A. Contribution

  1. Problem addressed by the paper

Protecting location privacy with ease of use for general users.

  1. Solution proposed in the paper. Why is it better than previous work?

Previous works are less feasible for general users. They usually require OS modification thus makes it difficult for general users. This paper (LP-Doctor) contributes:

  1. providing users with privacy model that maps each app’s location access to a privacy metric.
  2. making decision on behalf of the users to avoid interrupting their tasks and makes privacy protection more usable.
  3. employing per session location access granularity to provide better trade-off based on users’ choice.
  4. The major results.

It provides easy to use location privacy protection successfully with low overhead (less than 10% energy overhead, less than 50ms delay).

B. Basic idea and approach. How does the solution work?

They study location access by apps and analyzed their privacy metrics. Then they develop an app, LP-Doctor, which is easy to use and provide location access protection by giving per-place prompts and notifications. It also gives granularity options that makes it easier for the user to choose better trade-off.

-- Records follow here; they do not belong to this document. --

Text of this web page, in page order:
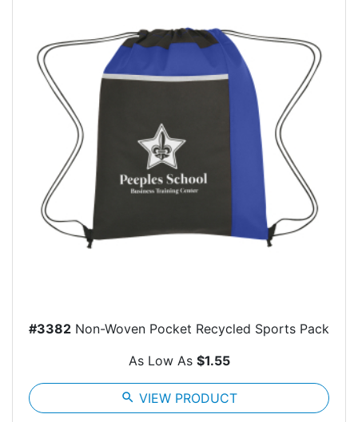
#3382 Non-Woven Pocket Recycled Sports Pack
As Low As $1.55
search VIEW PRODUCT
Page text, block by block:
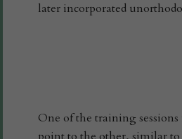
later incorporated
One of the training
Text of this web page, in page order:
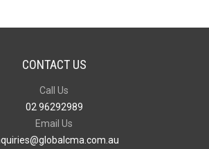
CONTACT US
Call Us
02 96292989
Email Us
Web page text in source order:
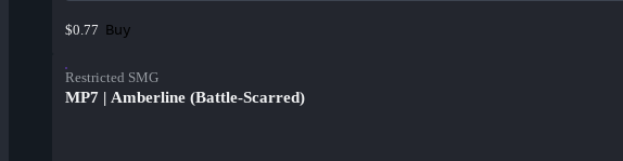
$0.77 Buy
Restricted SMG
MP7 | Amberline (Battle-Scarred)
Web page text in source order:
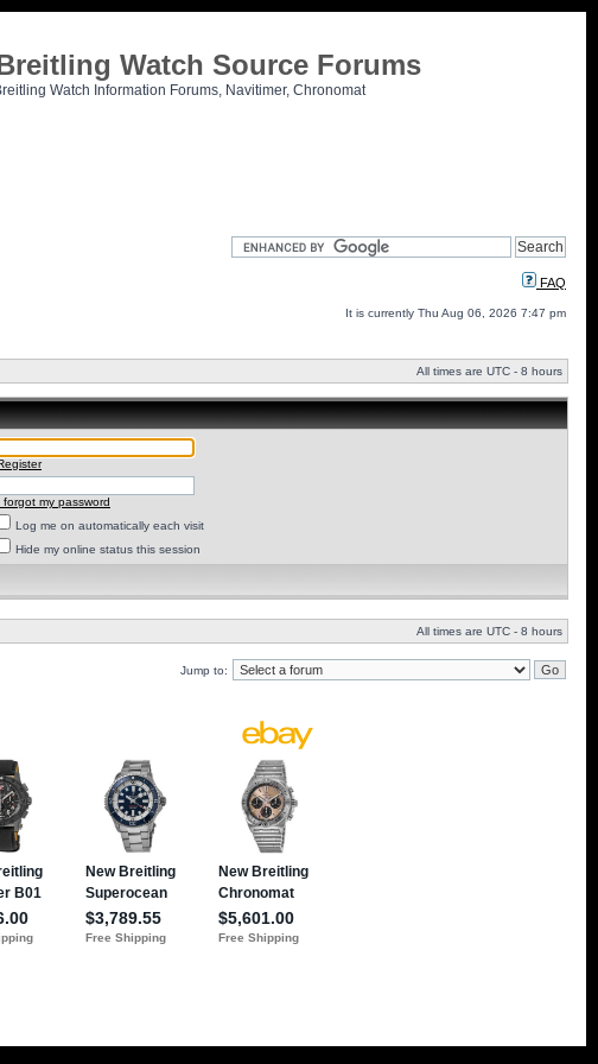
Watch Source Forums
Watch Information Forums, Navitimer, Chronomat
FAQ
It is currently Thu Aug 06, 2026 7:47 pm
All times are UTC - 8 hours
forgot my password
Log me on automatically each visit
Hide my online status this session
All times are UTC - 8 hours
Jump to:
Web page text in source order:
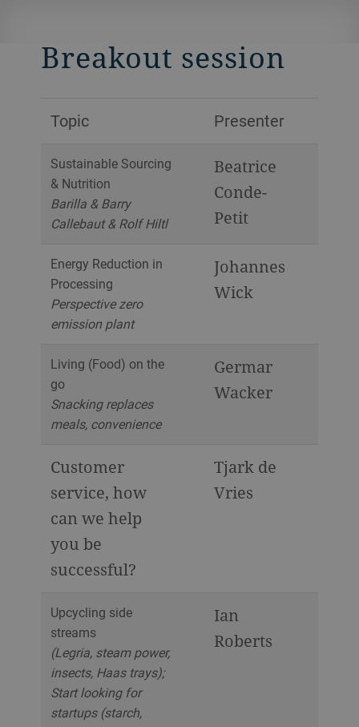
Breakout session
Topic Presenter
Sustainable Sourcing
& Nutrition
Barilla & Barry
Callebaut & Rolf Hiltl
Beatrice
Conde-
Petit
Energy Reduction in
Processing
Perspective zero
emission plant
Johannes
Wick
Living (Food) on the
go
Snacking replaces
meals, convenience
Germar
Wacker
Customer
service, how
can we help
you be
successful?
Tjark de
Vries
Upcycling side
streams
(Legria, steam power,
insects, Haas trays);
Start looking for
startups (starch,
Ian
Roberts
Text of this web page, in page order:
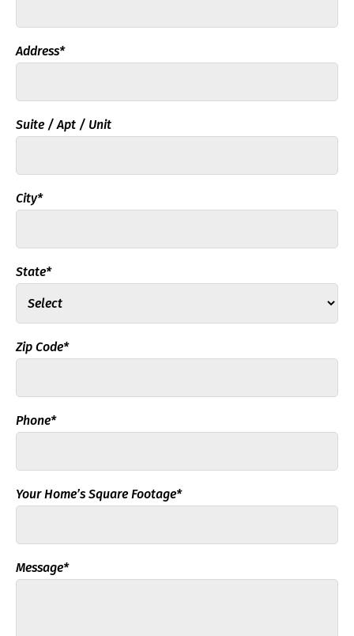
Address*
Suite / Apt / Unit
City*
State*
Zip Code*
Phone*
Your Home’s Square Footage*
Message*
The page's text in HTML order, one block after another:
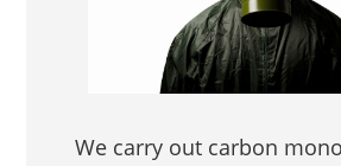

Anatomization_and_Protection_of_Mobile_Apps’_Location_Privacy_Threats_pdf

C. Strengths

  1. The idea is quite novel and feasible for general users compared to previous works.

D. Weaknesses

  1. LP-Doctor is inapplicable to navigation apps that require precise location to work.
  2. LP-Doctor cannot protect users against apps that acquire user’s location from other sources, such as scanning for WiFi access points. Giving users an option to turn off WiFi is not feasible because most users would need to use WiFi.
  3. LP-Doctor does not apply privacy protection to apps continuously accessing location in the background. This is understandable since it needs operating system feature currently not available in Android.

E. Future work, Open issues, possible improvements

  1. Further research to protect users from being located by WiFi access points scanning should be done. Turning off WiFi should not be the only option to protect user’s location while accessing the WiFi. Perhaps we could introduce some location noise/obfuscation while using WiFi. We could also provide fake WiFi access point location.